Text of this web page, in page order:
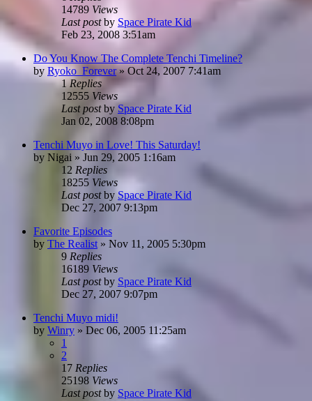
14789 Views
Last postby Space Pirate Kid
Feb 23, 2008 3:51am
Do You Know The Complete Tenchi Timeline?
by Ryoko_Forever»Oct 24, 2007 7:41am
1Replies
12555 Views
Last postby Space Pirate Kid
Jan 02, 2008 8:08pm
Tenchi Muyo in Love! This Saturday!
by Nigai » Jun 29, 2005 1:16am
12 Replies
18255 Views
Last postby Space Pirate Kid
Dec 27, 2007 9:13pm
Favorite Episodes
by The Realist » Nov 11, 2005 5:30pm
9 Replies
16189 Views
Last postby Space Pirate Kid
Dec 27, 2007 9:07pm
Tenchi Muyo midi!
by Winry » Dec 06, 2005 11:25am
1
2
17 Replies
25198 Views
Last postby Space Pirate Kid
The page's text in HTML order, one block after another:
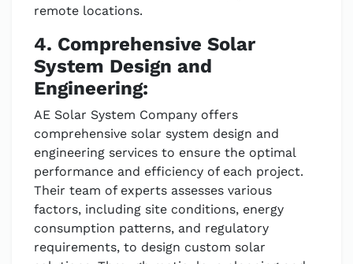
remote locations.
4. Comprehensive Solar
System Design and
Engineering:
AE Solar System Company offers
comprehensive solar system design and
engineering services to ensure the optimal
performance and efficiency of each project.
Their team of experts assesses various
factors, including site conditions, energy
consumption patterns, and regulatory
requirements, to design custom solar
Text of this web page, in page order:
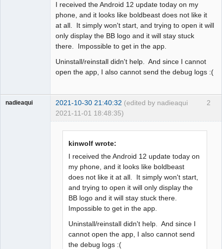
I received the Android 12 update today on my
phone, and it looks like boldbeast does not like it
at all. It simply won't start, and trying to open it will
only display the BB logo and it will stay stuck
there. Impossible to get in the app.
Uninstall/reinstall didn't help. And since I cannot
open the app, I also cannot send the debug logs :(
2
nadieaqui 2021-10-30 21:40:32 (edited by nadieaqui
2021-11-01 18:48:35)
kinwolf wrote:
I received the Android 12 update today on
my phone, and it looks like boldbeast
does not like it at all. It simply won't start,
and trying to open it will only display the
BB logo and it will stay stuck there.
Impossible to get in the app.
Uninstall/reinstall didn't help. And since I
cannot open the app, I also cannot send
the debug logs :(
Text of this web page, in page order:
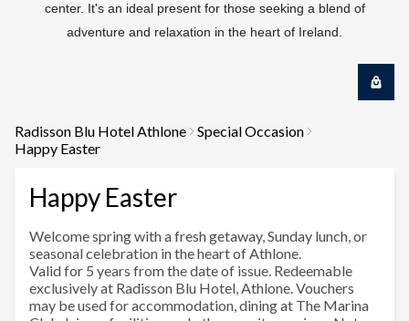
center. It's an ideal present for those seeking a blend of
adventure and relaxation in the heart of Ireland.
Radisson Blu Hotel Athlone
Special Occasion
Happy Easter
Happy Easter
Welcome spring with a fresh getaway, Sunday lunch, or
seasonal celebration in the heart of Athlone.
Valid for 5 years from the date of issue. Redeemable
exclusively at Radisson Blu Hotel, Athlone. Vouchers
may be used for accommodation, dining at The Marina
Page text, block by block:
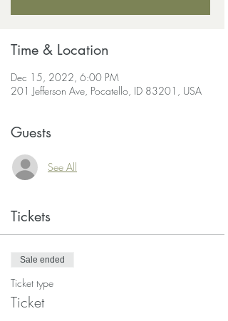
Time & Location
Dec 15, 2022, 6:00 PM
201 Jefferson Ave, Pocatello, ID 83201, USA
Guests
See All
Tickets
Sale ended
Ticket type
Ticket
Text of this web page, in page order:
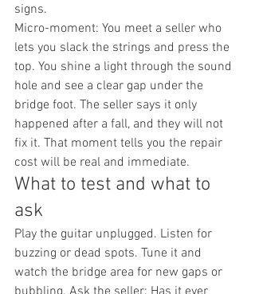
signs.
Micro-moment: You meet a seller who
lets you slack the strings and press the
top. You shine a light through the sound
hole and see a clear gap under the
bridge foot. The seller says it only
happened after a fall, and they will not
fix it. That moment tells you the repair
cost will be real and immediate.
What to test and what to
ask
Play the guitar unplugged. Listen for
buzzing or dead spots. Tune it and
watch the bridge area for new gaps or
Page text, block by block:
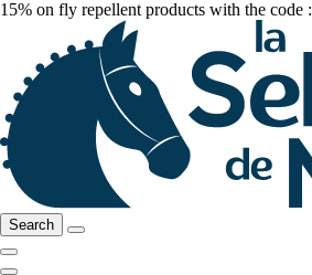
15% on fly repellent products with the code :
Search
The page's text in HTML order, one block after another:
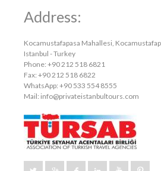
Address:
Kocamustafapasa Mahallesi,
Istanbul - Turkey
Phone: +90 212 518 6821
Fax: +90 212 518 6822
WhatsApp: +90 533 554 8555
Mail: info@privateistanbultours.com
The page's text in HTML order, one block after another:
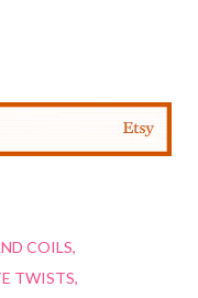
COILS
TWISTS
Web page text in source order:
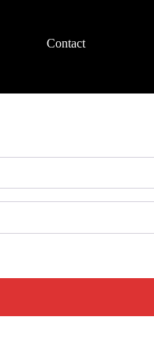
Contact
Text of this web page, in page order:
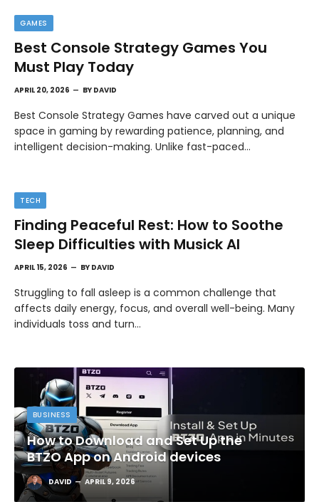
GAMES
Best Console Strategy Games You
Must Play Today
APRIL 20, 2026 BY DAVID
Best Console Strategy Games have carved out a unique
space in gaming by rewarding patience, planning, and
intelligent decision-making. Unlike fast-paced…
TECH
Finding Peaceful Rest: How to Soothe
Sleep Difficulties with Musick AI
APRIL 15, 2026 BY DAVID
Struggling to fall asleep is a common challenge that
affects daily energy, focus, and overall well-being. Many
individuals toss and turn…
BUSINESS
How to Download and Set Up the
BTZO App on Android devices
DAVID APRIL 9, 2026

◆ ◆ ◆

### Task goal
Only one number is wanted: how many lines of the data above include the word "with".

### Reply to the exercise
3